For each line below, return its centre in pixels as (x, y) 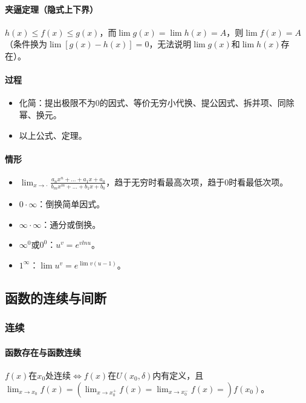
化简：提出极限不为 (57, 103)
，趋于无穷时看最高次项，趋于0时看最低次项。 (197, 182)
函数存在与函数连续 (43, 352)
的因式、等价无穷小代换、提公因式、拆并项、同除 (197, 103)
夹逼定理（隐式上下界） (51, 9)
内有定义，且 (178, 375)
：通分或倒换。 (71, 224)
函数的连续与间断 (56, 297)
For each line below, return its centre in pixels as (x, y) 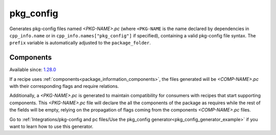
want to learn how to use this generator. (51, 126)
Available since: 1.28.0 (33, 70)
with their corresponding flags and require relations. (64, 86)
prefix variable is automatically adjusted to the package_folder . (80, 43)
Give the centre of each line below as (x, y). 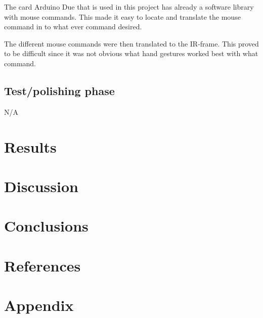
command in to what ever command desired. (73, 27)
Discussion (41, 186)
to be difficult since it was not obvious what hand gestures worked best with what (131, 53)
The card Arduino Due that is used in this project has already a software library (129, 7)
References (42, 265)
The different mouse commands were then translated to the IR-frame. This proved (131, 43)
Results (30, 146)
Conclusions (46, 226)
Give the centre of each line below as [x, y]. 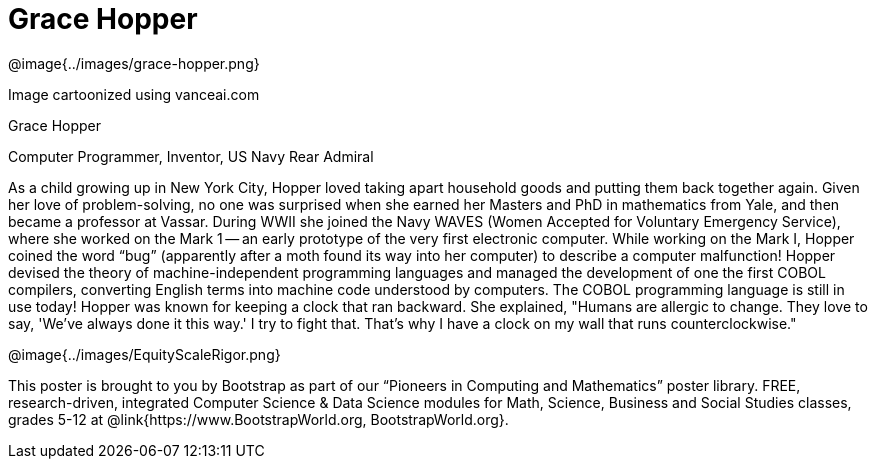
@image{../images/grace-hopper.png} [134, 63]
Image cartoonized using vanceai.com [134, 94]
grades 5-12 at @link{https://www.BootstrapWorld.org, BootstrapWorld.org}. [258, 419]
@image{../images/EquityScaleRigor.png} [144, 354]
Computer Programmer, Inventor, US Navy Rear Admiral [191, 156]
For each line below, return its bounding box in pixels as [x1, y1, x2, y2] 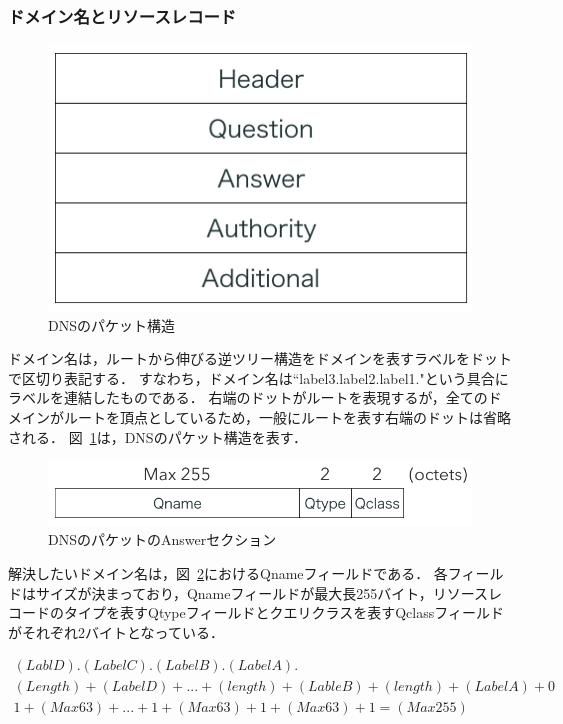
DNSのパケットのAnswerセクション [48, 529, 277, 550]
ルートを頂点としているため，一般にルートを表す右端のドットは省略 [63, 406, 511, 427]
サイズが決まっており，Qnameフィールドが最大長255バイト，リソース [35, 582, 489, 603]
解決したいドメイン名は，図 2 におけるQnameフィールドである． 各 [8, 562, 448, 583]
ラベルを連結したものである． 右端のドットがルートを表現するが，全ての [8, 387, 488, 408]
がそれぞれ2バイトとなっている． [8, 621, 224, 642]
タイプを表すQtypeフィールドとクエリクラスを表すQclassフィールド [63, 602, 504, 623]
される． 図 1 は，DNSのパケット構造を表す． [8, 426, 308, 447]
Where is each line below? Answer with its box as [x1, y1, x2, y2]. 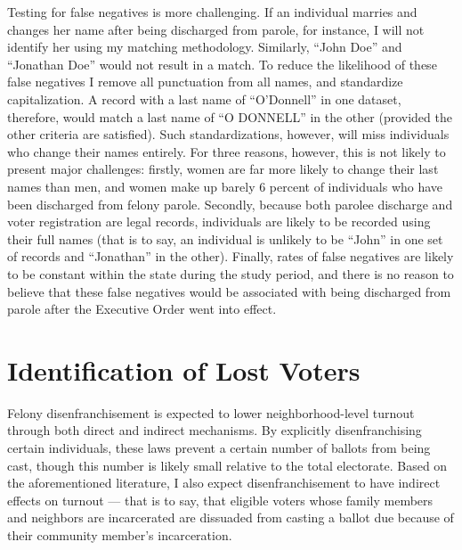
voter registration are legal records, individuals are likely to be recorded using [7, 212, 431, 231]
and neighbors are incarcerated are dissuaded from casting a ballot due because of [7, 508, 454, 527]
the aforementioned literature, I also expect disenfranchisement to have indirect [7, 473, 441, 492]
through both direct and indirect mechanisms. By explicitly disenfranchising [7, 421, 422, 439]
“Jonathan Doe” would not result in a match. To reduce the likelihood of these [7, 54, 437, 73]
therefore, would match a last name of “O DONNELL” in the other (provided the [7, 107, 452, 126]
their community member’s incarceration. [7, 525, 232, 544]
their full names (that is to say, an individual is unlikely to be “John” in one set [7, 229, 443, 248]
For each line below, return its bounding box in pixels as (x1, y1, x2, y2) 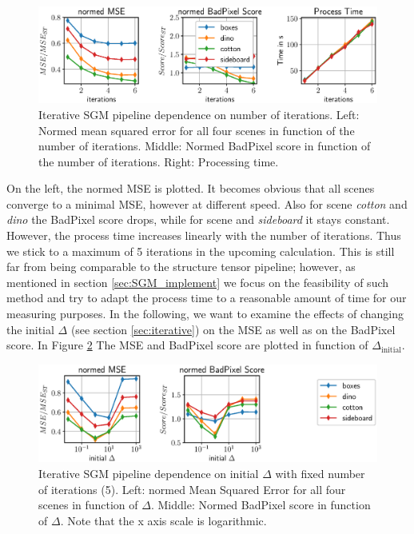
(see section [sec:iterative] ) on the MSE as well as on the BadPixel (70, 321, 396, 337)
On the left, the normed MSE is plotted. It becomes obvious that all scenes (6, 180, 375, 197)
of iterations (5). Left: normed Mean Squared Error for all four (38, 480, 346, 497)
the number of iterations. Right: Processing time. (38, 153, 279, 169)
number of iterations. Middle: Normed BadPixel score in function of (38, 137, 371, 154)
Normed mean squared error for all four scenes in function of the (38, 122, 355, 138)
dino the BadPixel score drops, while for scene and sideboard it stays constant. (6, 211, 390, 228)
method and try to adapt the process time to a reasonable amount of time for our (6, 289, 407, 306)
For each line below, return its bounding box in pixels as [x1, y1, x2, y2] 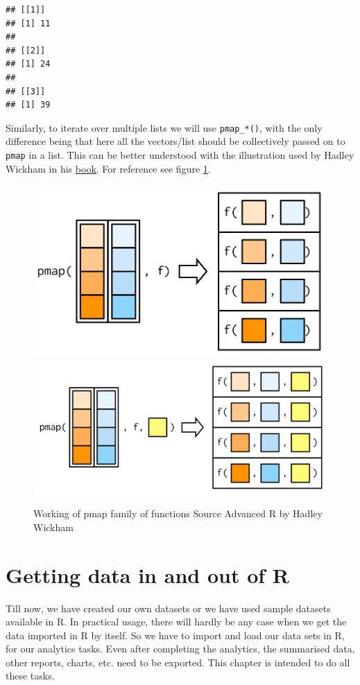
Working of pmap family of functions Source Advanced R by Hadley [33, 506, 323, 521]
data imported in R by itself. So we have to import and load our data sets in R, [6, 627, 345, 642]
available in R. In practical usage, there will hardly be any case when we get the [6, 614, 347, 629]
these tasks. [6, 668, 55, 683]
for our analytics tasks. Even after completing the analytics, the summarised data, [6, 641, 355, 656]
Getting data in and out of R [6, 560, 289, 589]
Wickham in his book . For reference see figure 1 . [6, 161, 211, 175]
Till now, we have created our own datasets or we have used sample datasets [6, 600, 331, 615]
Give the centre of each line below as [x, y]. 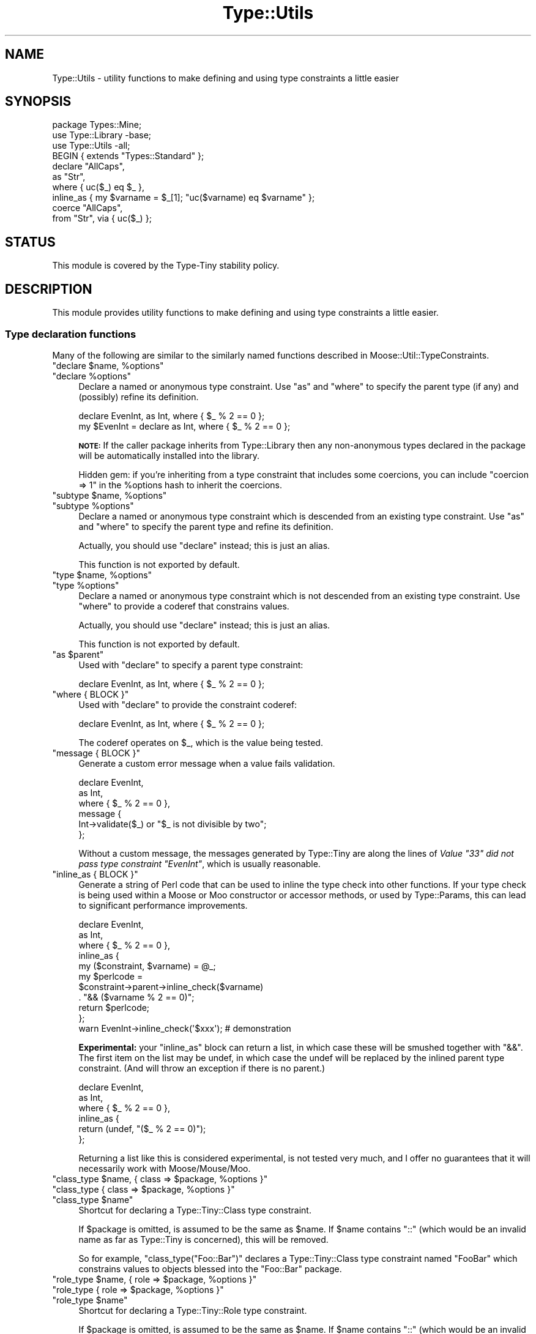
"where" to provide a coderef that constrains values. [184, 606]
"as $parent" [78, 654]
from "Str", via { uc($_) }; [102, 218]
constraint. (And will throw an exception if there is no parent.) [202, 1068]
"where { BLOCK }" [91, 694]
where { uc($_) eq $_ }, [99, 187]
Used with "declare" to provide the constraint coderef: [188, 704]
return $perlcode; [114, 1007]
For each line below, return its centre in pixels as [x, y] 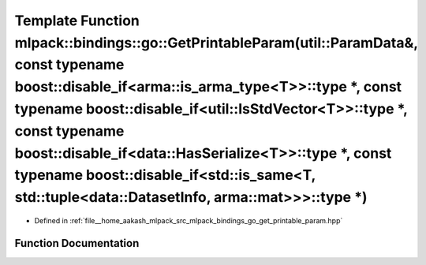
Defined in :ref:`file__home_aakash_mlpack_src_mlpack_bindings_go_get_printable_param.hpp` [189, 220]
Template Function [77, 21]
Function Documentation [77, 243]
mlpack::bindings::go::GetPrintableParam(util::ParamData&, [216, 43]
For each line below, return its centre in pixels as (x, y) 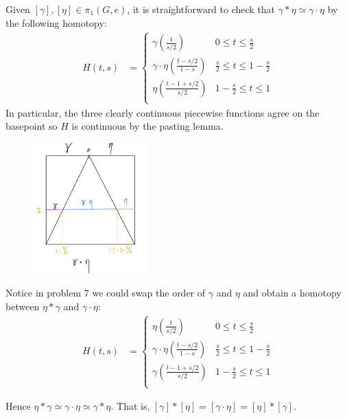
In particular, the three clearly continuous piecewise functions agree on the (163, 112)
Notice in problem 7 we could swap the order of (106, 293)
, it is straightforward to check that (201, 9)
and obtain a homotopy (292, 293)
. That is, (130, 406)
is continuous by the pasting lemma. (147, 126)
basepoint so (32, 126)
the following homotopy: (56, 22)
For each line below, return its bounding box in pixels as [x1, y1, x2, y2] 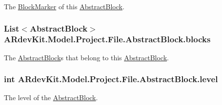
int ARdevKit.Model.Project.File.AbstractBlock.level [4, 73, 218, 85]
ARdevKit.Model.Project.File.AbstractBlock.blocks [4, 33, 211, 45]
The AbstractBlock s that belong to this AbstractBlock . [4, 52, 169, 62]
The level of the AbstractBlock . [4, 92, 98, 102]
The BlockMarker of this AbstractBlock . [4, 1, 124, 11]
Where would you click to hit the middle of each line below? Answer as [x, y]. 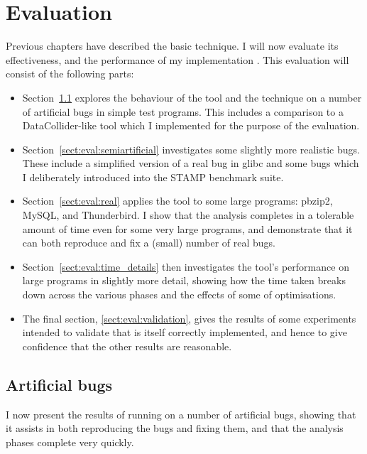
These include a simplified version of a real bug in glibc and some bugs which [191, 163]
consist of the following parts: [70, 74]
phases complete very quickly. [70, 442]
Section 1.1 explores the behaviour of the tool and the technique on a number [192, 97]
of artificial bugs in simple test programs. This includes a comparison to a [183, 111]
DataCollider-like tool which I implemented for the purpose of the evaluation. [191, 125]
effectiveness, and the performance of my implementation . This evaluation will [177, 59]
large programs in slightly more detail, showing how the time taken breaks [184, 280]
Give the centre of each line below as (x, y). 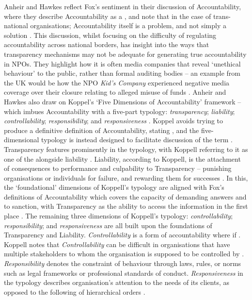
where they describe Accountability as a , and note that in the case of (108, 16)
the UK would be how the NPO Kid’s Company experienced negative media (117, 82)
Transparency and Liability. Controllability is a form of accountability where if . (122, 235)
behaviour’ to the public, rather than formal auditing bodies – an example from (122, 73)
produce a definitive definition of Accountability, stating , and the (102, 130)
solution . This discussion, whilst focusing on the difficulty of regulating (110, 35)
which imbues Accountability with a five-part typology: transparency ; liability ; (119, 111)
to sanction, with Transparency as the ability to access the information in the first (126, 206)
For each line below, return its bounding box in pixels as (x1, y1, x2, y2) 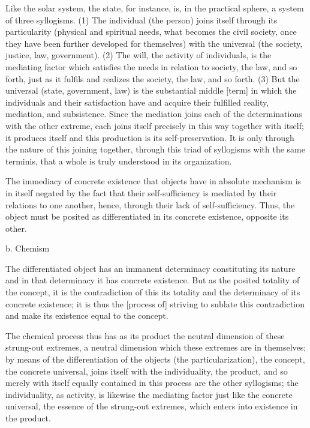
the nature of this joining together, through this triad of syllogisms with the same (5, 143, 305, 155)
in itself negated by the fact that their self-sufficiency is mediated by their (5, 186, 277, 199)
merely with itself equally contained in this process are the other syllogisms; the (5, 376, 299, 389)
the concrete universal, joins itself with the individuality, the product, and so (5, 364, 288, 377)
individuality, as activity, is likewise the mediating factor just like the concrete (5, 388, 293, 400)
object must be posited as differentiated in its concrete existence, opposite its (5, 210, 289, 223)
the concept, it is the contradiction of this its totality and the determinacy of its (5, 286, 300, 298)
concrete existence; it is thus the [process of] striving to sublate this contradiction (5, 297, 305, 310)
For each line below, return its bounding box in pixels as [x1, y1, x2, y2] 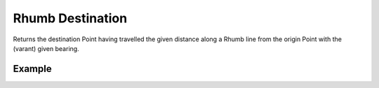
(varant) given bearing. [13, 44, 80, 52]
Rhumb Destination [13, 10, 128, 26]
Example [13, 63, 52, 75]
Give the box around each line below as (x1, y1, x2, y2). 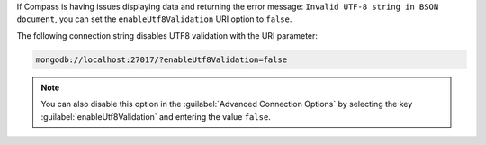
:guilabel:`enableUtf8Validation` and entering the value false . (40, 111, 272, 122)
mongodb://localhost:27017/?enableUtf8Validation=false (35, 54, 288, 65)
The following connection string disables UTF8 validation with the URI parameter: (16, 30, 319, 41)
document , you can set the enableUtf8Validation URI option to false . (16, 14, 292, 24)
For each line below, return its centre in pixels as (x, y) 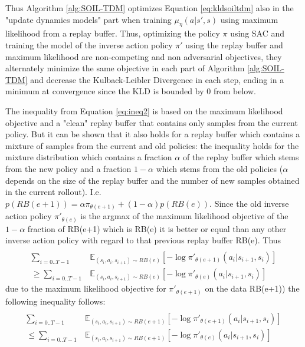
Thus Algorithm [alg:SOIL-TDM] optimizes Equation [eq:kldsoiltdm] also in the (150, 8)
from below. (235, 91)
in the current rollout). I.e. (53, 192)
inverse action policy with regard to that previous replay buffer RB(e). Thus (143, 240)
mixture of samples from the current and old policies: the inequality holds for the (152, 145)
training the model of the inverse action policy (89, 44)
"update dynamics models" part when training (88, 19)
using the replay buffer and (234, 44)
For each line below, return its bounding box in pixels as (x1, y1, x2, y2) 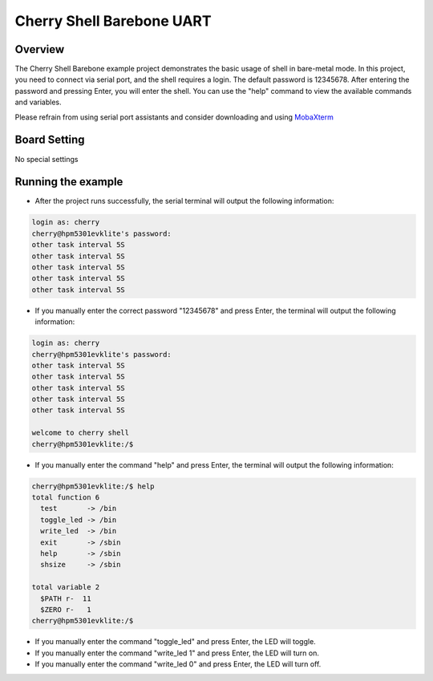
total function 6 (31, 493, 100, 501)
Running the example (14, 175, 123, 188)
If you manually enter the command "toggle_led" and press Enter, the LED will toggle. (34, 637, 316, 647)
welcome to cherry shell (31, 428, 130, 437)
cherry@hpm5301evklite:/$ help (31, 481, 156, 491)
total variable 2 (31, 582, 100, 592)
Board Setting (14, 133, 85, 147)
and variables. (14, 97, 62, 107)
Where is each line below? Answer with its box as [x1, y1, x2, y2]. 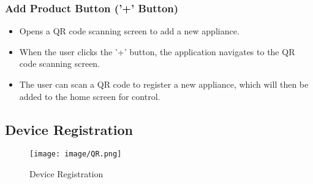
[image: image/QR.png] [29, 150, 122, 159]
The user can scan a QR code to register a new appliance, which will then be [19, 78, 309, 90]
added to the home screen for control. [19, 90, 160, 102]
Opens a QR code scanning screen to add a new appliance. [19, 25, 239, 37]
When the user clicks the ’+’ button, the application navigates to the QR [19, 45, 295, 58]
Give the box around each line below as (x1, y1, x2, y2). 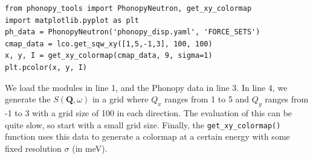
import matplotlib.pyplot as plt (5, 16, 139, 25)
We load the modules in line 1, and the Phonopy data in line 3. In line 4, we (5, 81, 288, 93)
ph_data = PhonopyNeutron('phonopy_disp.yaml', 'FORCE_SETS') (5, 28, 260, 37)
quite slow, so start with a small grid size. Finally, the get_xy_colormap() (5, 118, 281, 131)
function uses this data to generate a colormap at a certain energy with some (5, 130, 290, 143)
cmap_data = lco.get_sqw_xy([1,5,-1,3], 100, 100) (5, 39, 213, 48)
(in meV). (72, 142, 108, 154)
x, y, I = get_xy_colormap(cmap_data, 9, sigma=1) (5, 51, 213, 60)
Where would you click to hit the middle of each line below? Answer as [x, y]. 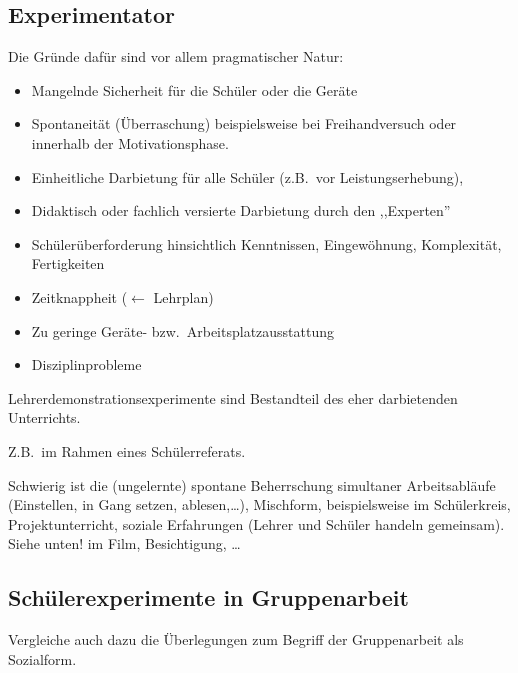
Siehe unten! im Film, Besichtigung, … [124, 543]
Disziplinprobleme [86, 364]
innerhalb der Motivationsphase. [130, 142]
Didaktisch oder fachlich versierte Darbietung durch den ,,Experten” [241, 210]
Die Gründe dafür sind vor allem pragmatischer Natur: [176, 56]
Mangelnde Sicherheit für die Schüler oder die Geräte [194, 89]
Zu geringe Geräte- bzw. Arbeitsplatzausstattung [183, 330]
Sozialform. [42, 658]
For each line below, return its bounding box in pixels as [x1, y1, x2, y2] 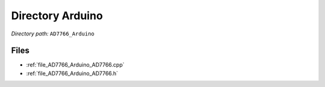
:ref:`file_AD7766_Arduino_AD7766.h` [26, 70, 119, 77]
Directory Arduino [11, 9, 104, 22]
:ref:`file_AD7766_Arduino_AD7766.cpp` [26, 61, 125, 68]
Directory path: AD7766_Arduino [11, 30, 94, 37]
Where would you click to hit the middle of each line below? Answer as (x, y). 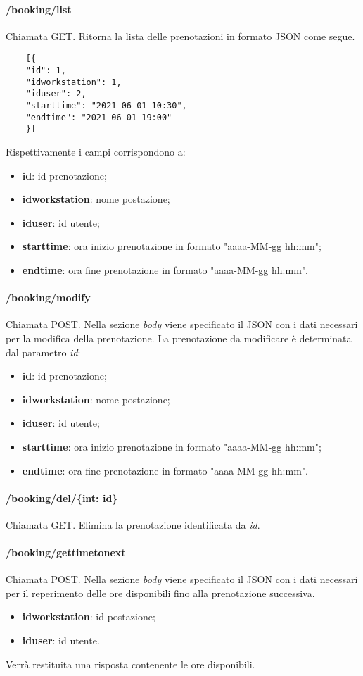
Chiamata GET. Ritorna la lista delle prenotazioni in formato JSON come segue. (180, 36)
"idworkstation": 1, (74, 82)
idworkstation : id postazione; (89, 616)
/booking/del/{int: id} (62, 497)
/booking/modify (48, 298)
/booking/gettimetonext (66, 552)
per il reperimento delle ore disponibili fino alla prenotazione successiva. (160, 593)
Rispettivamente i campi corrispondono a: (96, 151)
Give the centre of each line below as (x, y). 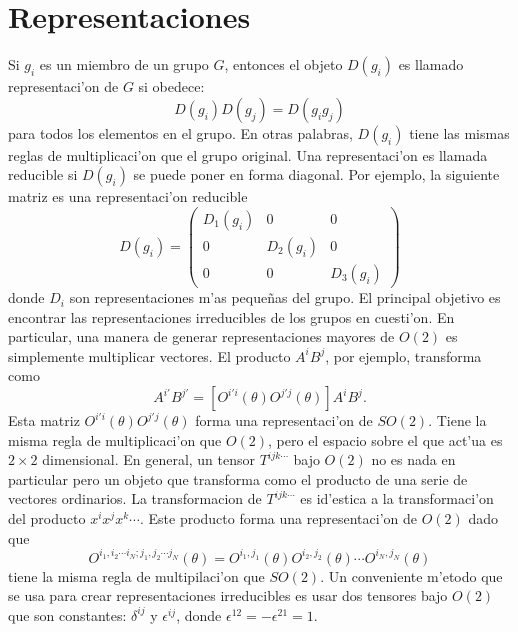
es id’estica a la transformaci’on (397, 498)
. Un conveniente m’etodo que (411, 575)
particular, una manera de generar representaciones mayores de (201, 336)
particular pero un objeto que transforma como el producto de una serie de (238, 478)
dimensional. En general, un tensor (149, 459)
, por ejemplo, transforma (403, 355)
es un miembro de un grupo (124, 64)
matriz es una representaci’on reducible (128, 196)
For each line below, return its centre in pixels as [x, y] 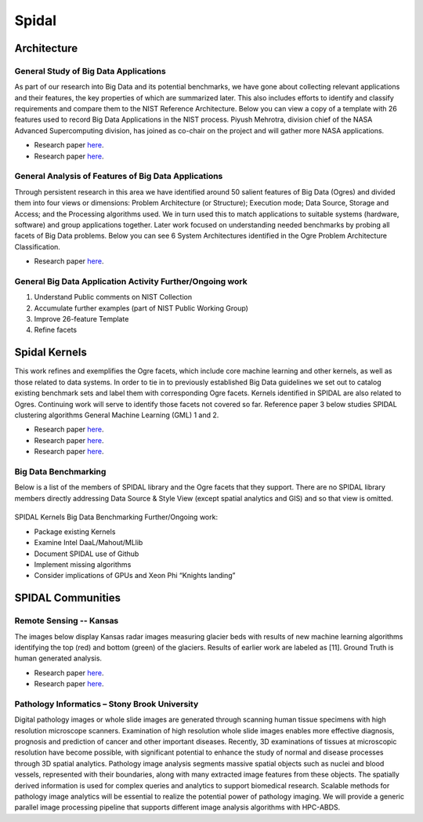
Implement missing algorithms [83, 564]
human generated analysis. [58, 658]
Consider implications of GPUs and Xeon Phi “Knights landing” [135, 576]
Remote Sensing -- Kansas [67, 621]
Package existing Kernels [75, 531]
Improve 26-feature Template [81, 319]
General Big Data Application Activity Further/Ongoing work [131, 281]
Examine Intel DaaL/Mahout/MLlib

• _Exercise prompt_
Identify the lines above with the word "bugs". Copy them.

• _Written response_
These include a simplified version of a real bug in glibc and some bugs which [191, 163]
of artificial bugs in simple test programs. This includes a comparison to a [183, 111]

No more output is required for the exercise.